While partial mole contain fetal parts and normal villi with abnormal one, which is resulting from a normal egg is fertilized by 2 spermatozoa so it carries triploid karyotype (69 xxy).
Morphology:-
Grossly: the uterine cavity it's filled by thin- walled translucent cystic structures grape-like.
Microscopically: in complete mole all the villi are showing hydropic dilatation with absence of vascularization and lined by proliferate cyto and syncytial trohoblast.
While in partial mole some of villi are normal other are dilated with less proliferation of trophoblastic cells.
Invasive mole:-
The mole retains the hydropic villi with hyperplastic and atypical changes of epithelium, the villi invade deeply the muscular layer of uterus and can reach the vagina or broad ligament by local spread but metastasis do not occur.
Choriocarcinoma:-
This is a very aggressive malignant tumor arise from gestational chorionic epithelium or less frequently from totipotential cells within the gonads.

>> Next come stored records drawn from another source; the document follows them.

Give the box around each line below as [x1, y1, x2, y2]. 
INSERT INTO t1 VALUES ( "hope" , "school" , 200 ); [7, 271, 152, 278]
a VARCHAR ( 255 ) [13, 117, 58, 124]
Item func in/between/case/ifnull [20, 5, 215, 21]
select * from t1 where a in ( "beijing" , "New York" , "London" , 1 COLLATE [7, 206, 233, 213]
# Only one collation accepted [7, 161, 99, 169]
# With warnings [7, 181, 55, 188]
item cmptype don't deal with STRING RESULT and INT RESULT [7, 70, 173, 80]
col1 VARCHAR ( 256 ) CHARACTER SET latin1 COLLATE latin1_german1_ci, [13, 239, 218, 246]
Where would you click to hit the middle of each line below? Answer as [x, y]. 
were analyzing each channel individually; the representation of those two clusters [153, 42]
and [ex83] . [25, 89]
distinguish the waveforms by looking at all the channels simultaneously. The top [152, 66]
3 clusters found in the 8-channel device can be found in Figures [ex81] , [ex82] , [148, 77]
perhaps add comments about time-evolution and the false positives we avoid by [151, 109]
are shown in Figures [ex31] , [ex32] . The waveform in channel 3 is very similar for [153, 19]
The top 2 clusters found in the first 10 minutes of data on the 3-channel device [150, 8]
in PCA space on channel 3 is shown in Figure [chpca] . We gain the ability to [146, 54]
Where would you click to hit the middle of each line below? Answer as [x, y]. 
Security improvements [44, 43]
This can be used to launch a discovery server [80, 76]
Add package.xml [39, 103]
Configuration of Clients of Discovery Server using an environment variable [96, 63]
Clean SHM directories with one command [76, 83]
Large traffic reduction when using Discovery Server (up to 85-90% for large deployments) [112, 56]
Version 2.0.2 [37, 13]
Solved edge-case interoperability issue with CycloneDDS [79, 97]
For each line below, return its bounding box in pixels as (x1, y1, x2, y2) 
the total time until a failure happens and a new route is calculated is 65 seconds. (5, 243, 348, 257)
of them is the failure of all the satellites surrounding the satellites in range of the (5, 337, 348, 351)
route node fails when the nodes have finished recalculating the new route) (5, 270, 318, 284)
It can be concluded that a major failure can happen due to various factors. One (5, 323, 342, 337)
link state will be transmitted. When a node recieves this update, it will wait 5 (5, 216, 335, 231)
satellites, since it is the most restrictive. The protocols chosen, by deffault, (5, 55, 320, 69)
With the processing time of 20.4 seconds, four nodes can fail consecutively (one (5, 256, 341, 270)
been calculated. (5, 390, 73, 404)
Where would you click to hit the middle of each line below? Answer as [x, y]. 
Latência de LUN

This neoplasm occur in female below age of 20 and over age of 40.
Usually occur 50% after complete mole and less partial mole, 25% after abortion and remainder percentage after normal pregnancy.

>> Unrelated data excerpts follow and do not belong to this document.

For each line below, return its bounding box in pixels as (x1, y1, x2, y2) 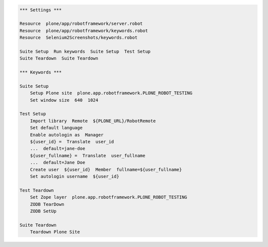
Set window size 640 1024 (30, 97, 99, 103)
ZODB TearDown (30, 201, 65, 207)
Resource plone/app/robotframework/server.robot (19, 21, 143, 27)
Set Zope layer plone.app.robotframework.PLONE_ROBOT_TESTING (30, 194, 188, 200)
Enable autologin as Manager (30, 132, 104, 137)
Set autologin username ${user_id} (30, 174, 119, 179)
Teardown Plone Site (30, 229, 80, 235)
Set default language (30, 125, 83, 131)
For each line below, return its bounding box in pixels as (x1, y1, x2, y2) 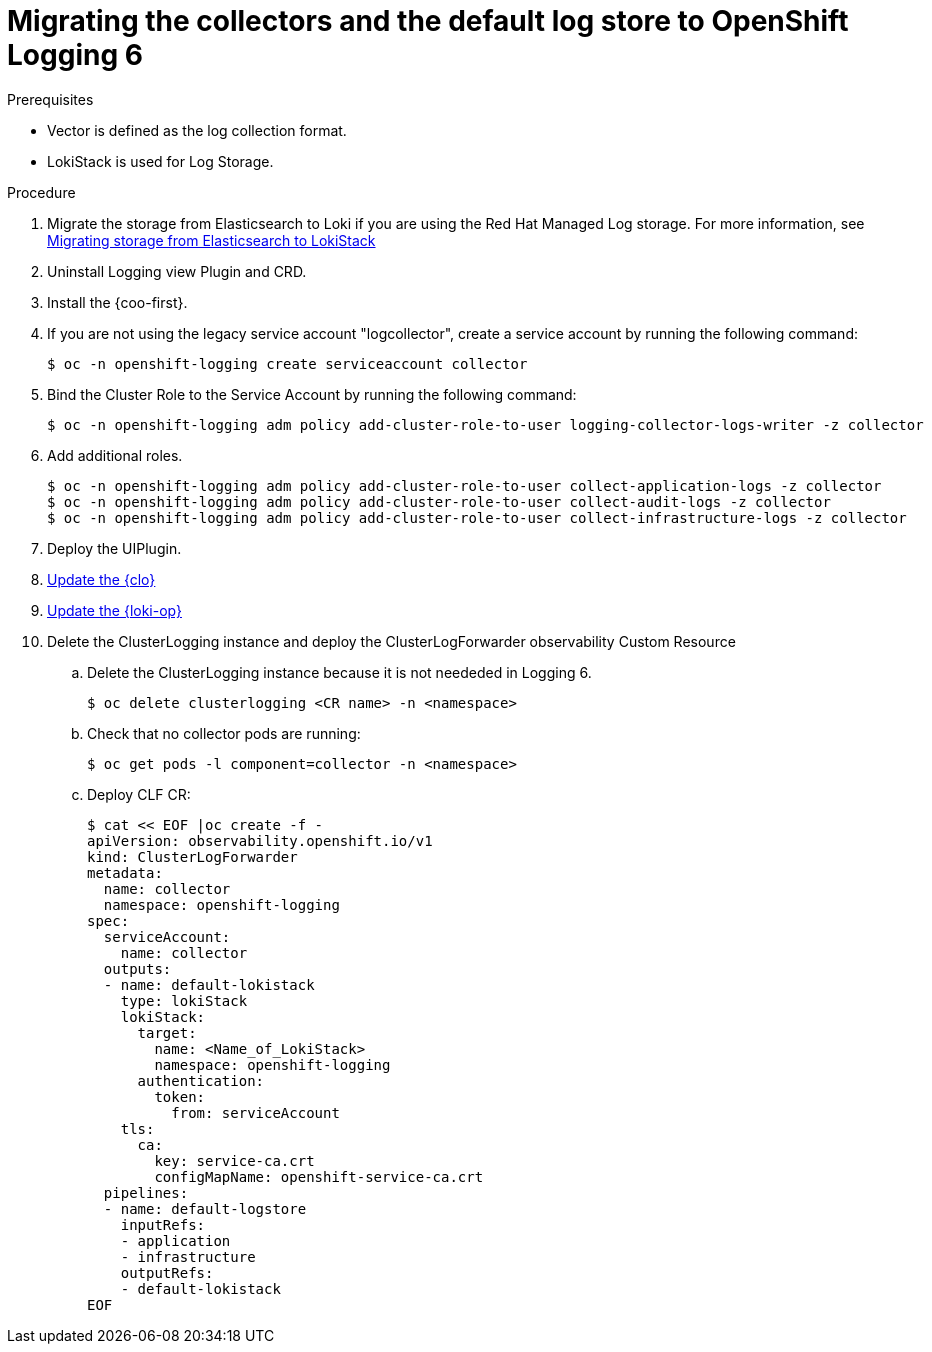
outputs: (103, 960, 172, 977)
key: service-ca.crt (154, 1152, 315, 1169)
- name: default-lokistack (103, 976, 315, 993)
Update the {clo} (47, 570, 156, 588)
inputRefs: (120, 1216, 206, 1233)
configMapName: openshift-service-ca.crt (154, 1168, 484, 1185)
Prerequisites (7, 90, 94, 108)
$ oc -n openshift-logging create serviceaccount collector (47, 355, 528, 372)
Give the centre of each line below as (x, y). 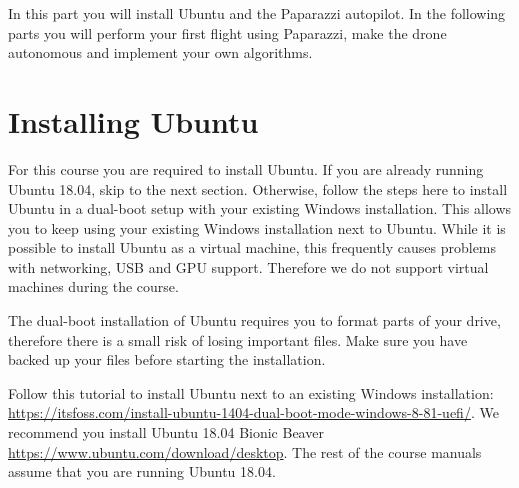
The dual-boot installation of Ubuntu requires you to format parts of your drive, (254, 320)
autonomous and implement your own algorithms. (160, 52)
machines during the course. (93, 286)
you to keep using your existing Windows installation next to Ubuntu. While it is (257, 227)
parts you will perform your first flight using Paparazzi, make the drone (227, 32)
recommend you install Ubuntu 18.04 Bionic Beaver (166, 432)
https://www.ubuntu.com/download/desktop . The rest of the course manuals (245, 451)
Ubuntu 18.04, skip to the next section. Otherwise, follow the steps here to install (258, 188)

Microscopically: it's seen as very hemorrhagic necrotic masses within the uterus, sometimes the necrosis is complete to destruct the primary neoplasm and remain only the metastasis, in contrast to H.mole chorionic villi are not formed and consist from only malignant cyto and syncitiotrophoblast and this tumor is wide spread by blood but lymphatic invasion is not common.
This tumor has very good response to chemotherapy. Nearly 100% of cases have been cured and even healthy infants born to the survivors.